Single by Pink Floyd

from the album The Dark Side of the Moon
- A-side: "Money"
- Released: 1973
- Recorded: 17 June 1972 – 6 February 1973
- Studio: EMI, London
- Genre: Psychedelic rock; psychedelic funk; jazz rock;
- Length: 3:25
- Label: Harvest
- Composers: David Gilmour; Nick Mason; Richard Wright;
- Producer: Pink Floyd

Pink Floyd singles chronology
| "Free Four" (1972) | "Money" / "Any Colour You Like" (1973) | "Us and Them" / "Time" (1974) |

Audio sample
- file; help;

= Any Colour You Like =

"Any Colour You Like" is the eighth track on The Dark Side of the Moon, English rock band Pink Floyd's 1973 album. It is an instrumental written by David Gilmour, Richard Wright and Nick Mason.

==Composition==
The piece itself has no lyrics and consists of a synthesised tune which segues into a guitar solo (some scat vocals are added later; these were more prominent in live versions but are still audible in the studio recording). It is approximately three minutes, 25 seconds in length. The piece used advanced effects for the time both in the keyboard and the guitar. Richard Wright used a VCS 3 synthesizer which was fed through a long tape loop to create the rising and falling keyboard solo. David Gilmour used two guitars with the Uni-Vibe guitar effect to create the harmonizing guitar solo for the rest of the work. "Any Colour You Like" is also known (and is even listed on the Dark Side guitar tablature book) as "Breathe (Second Reprise)" because the piece shares the same chord pattern (albeit somewhat funkier and uptempo) as the album's second song "Breathe" and its reprise at the end of "Time". It has also nearly the same chord sequence just transposed a whole step lower from E minor to D minor. In the original liner notes, songwriting credits contain a typo with Nick Mason's last name listed as Marson.
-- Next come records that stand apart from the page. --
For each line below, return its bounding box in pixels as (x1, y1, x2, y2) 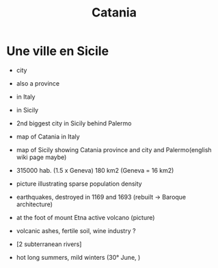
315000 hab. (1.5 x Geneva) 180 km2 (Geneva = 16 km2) (16, 166, 174, 174)
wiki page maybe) (16, 153, 67, 161)
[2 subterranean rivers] (16, 240, 82, 248)
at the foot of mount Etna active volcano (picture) (16, 213, 155, 221)
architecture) (16, 200, 53, 208)
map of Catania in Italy (16, 132, 80, 141)
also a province (16, 79, 59, 87)
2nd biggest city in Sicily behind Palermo (16, 119, 132, 127)
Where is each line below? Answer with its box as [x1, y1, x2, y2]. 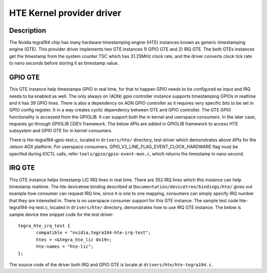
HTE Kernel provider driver [9, 7, 121, 18]
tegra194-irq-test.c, [9, 205, 49, 211]
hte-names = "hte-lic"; [36, 244, 94, 250]
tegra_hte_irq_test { [18, 223, 70, 228]
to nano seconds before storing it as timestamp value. [9, 60, 119, 66]
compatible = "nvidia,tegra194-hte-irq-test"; [36, 230, 151, 235]
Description [9, 26, 46, 35]
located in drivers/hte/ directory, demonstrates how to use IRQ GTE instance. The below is [49, 205, 241, 211]
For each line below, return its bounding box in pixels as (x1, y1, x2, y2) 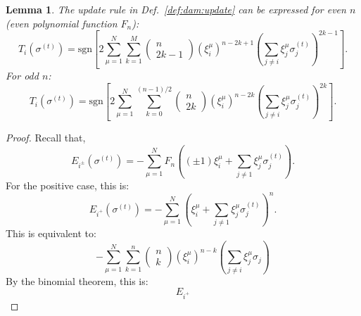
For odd (6, 68, 39, 82)
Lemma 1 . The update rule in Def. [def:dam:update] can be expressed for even (6, 2, 346, 16)
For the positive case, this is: (6, 177, 129, 192)
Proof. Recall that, (6, 130, 86, 145)
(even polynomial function (6, 15, 118, 30)
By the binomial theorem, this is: (6, 273, 148, 288)
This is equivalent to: (6, 226, 96, 241)
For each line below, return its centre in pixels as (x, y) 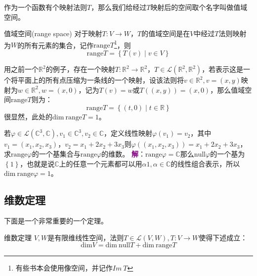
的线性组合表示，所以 (205, 163)
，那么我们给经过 (119, 7)
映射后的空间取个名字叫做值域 (199, 7)
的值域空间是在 (166, 33)
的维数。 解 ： (123, 154)
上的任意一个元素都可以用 (101, 163)
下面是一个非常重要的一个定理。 (56, 220)
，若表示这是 (223, 69)

The origin of the title is unclear. Waters may have settled this question, in an interview with the musicologist and author Phil Rose, for Rose's collection of analytical essays, Which One's Pink?:

"In Cambridge where I lived, people would come from London in a van – a truck –-- open the back and stand on the tailboard of the truck, and the truck's full of stuff that they're trying to sell. And they have a very quick and slick patter, and they're selling things like crockery, china, sets of knives and forks. All kinds of different things, and they sell it very cheap with a patter. They tell you what it is, and they say 'It's ten plates, lady, and it's this, that, and the other, and eight cups and saucers, and for the lot I'm asking NOT ten pounds, NOT five pounds, NOT three pounds... fifty bob to you!', and they get rid of this stuff like this. If they had sets of china, and they were all the same colour, they would say, 'You can 'ave 'em, ten bob to you, love. Any colour you like, they're all blue.' And that was just part of that patter. So, metaphorically, 'Any Colour You Like' is interesting, in that sense, because it denotes offering a choice where there is none. And it's also interesting that in the phrase, 'Any colour you like, they're all blue', I don't know why, but in my mind it's always 'they're all blue', which, if you think about it, relates very much to the light and dark, sun and moon, good and evil. You make your choice but it's always blue."

==Live versions==
On earlier Pink Floyd bootlegged versions of the piece, there was no keyboard solo, and the work was a long jam piece called "Scat Section" or "Scat". Gilmour frequently sang along with his guitar solo and the band's female backing singers sometimes came up on stage and sang as well.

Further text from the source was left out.